Dish

The Nose Knows
You walk into a decent restaurant and order, say, cioppino. It's a local thing, and at this time of year there's plenty of good fresh crab. (Weather permitting.) But when the dish comes, the cracked crab emanates a foul odor of ammonia. You summon the waiter, who carries a bit of the shellfish back to the chef. While you wait (for a definitive pronouncement?), you wonder what you will do if the waiter returns to say that, according to the chef, the crab is fine. Will you eat it, holding your nose?

Luckily, this does not happen. The chef agrees that the crab is bad, and offers to replace it with prawns. (Were you served the last crab? Or has all the crab gone bad?) Since it's getting late and you don't feel like waiting for the kitchen to whip up another complete plate of food (and you've lost some confidence in what's going on back there), you accept, feeling certain that you won't be charged for the offensive cioppino. But you are. And the replacement prawns are underseasoned and forlorn on the otherwise bare white plate, like third-string football players sent into a game that slipped away a quarter or two ago.

The fact is that seafood is highly perishable, and it does sometimes go bad. Even at a high-volume seafood place like McCormick & Kuleto's in Ghirardelli Square (which serves between 500 and 750 dinners nightly), there are probably a half-dozen complaints a week that something doesn't taste right, says Manager Melissa Katz.

"If a customer is unhappy with a dish, our policy is not to charge for it," she says. "We wouldn't argue with a customer, and we don't want anyone to go away hungry. If a customer thinks something is bad or doesn't like it, we take it off the bill and offer to substitute something else."

If a customer complains that something doesn't taste right, the suspect dish is returned to the kitchen for inspection. ("We can't check every single order before it goes out," she says. "We do check things when they come in from our purveyors.") About half the time, the chefs determine that the food is OK. But while "we don't accept that occasionally seafood that's turned bad ends up on someone's plate," Katz says, "it does sometimes happen."

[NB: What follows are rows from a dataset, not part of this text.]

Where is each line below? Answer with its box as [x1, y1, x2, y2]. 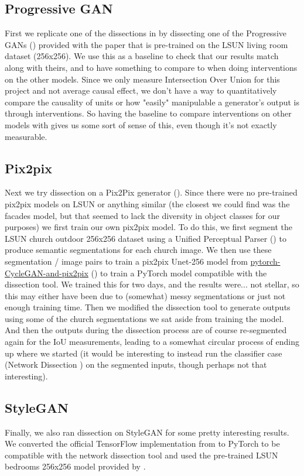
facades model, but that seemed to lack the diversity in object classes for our [5, 209, 280, 221]
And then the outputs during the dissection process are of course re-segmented [5, 324, 287, 336]
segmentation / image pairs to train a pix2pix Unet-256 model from [5, 255, 248, 267]
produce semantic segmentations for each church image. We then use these [5, 244, 272, 256]
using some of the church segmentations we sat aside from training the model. [5, 312, 284, 324]
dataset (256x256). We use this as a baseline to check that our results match [5, 50, 279, 62]
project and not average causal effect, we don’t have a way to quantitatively [5, 84, 277, 97]
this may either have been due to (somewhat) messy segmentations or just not [5, 289, 286, 302]
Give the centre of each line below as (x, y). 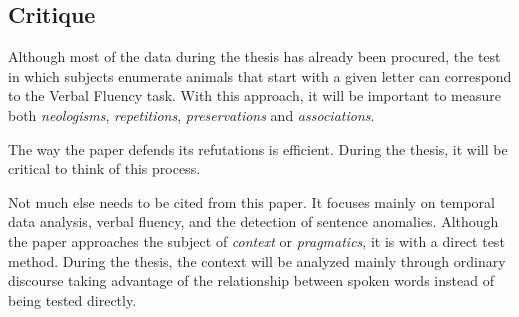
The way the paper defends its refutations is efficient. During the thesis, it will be (258, 148)
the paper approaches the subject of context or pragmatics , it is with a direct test (256, 240)
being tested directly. (72, 299)
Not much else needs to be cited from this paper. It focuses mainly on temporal (251, 201)
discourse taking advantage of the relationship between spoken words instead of (251, 280)
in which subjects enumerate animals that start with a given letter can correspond (260, 75)
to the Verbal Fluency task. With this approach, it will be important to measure (254, 95)
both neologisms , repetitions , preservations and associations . (191, 114)
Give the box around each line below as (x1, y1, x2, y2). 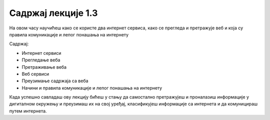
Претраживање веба (21, 64, 67, 70)
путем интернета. (9, 108, 47, 114)
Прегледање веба (21, 57, 60, 63)
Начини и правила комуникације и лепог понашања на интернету (21, 85, 162, 91)
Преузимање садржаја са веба (21, 78, 88, 84)
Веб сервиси (21, 71, 49, 77)
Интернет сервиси (21, 50, 61, 56)
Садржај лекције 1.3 (9, 7, 98, 18)
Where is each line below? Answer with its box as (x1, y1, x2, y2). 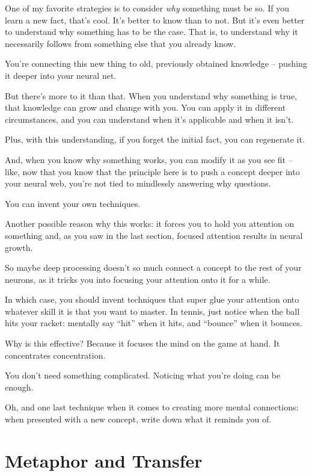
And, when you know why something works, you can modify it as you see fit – (5, 153, 293, 165)
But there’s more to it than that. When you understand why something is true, (5, 89, 298, 102)
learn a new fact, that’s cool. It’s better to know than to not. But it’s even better (5, 13, 305, 26)
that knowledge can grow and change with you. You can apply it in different (5, 101, 286, 114)
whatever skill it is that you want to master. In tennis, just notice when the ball (5, 304, 300, 317)
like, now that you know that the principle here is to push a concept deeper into (5, 165, 300, 178)
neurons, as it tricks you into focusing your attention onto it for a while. (5, 273, 271, 285)
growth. (5, 241, 33, 253)
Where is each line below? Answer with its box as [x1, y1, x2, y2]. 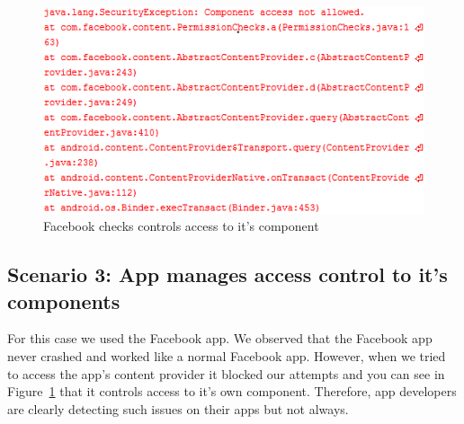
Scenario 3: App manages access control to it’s [7, 261, 448, 288]
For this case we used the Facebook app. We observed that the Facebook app [7, 329, 433, 348]
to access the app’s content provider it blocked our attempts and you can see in [7, 364, 445, 383]
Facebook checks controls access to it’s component [43, 216, 319, 235]
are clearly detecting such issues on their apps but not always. [7, 399, 349, 418]
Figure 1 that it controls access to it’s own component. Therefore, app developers [7, 382, 457, 401]
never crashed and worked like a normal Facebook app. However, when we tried [7, 346, 446, 365]
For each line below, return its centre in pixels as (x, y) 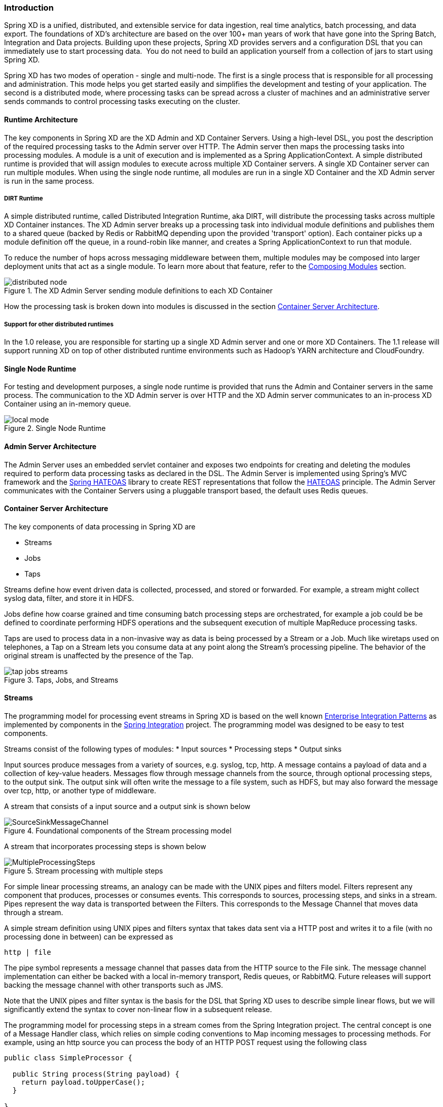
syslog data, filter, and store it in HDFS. (69, 598)
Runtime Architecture (41, 119)
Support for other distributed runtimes (59, 324)
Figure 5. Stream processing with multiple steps (84, 871)
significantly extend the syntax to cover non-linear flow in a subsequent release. (138, 1010)
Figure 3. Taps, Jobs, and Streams (61, 680)
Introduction (29, 8)
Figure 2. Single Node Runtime (55, 428)
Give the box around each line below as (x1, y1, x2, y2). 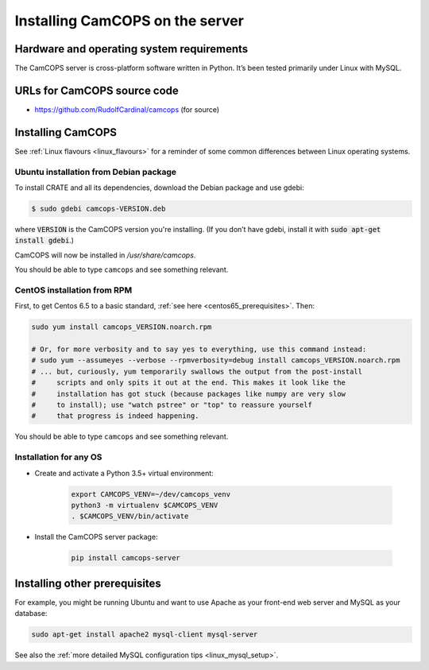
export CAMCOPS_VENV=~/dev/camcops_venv (71, 490, 230, 498)
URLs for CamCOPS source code (14, 83, 179, 97)
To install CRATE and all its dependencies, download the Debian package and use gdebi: (14, 183, 305, 192)
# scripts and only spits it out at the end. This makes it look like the (31, 378, 346, 387)
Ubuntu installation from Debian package (14, 166, 177, 177)
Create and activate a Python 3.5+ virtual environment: (34, 468, 214, 478)
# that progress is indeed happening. (31, 412, 199, 420)
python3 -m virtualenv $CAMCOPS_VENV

If it smells bad, it probably is bad, and the restaurant should accept responsibility for it. One good rule of thumb: Don't order crab in lousy weather, because storms keep the local crabbers from going out, and what turns up on your plate is more likely to have been frozen or shipped in from Oregon. Trust your nose. And if you don't like it, don't pay for it. As Katz says, "We're a service industry, and I would hope that would be the policy everywhere."